Records excerpted from a collection:
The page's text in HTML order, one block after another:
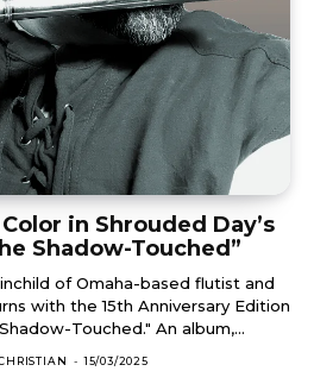
in Shrouded Day’s
Shadow-Touched”
of Omaha-based flutist and
with the 15th Anniversary Edition
Touched." An album,...
- 15/03/2025
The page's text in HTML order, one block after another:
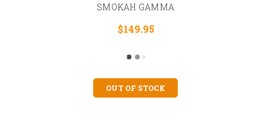
SMOKAH GAMMA
$149.95
OUT OF STOCK
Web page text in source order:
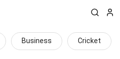
Business Cricket

— How to complete this task —
Word for word, set down every line of the records above, and leave the pictures out.

— Solution for this task —
The page's text in HTML order, one block after another:
in Shrouded Day’s
Shadow-Touched”
of Omaha-based flutist and
with the 15th Anniversary Edition
Touched." An album,...
- 15/03/2025
The page's text in HTML order, one block after another:
SMOKAH GAMMA
$149.95
OUT OF STOCK
Web page text in source order:
Business Cricket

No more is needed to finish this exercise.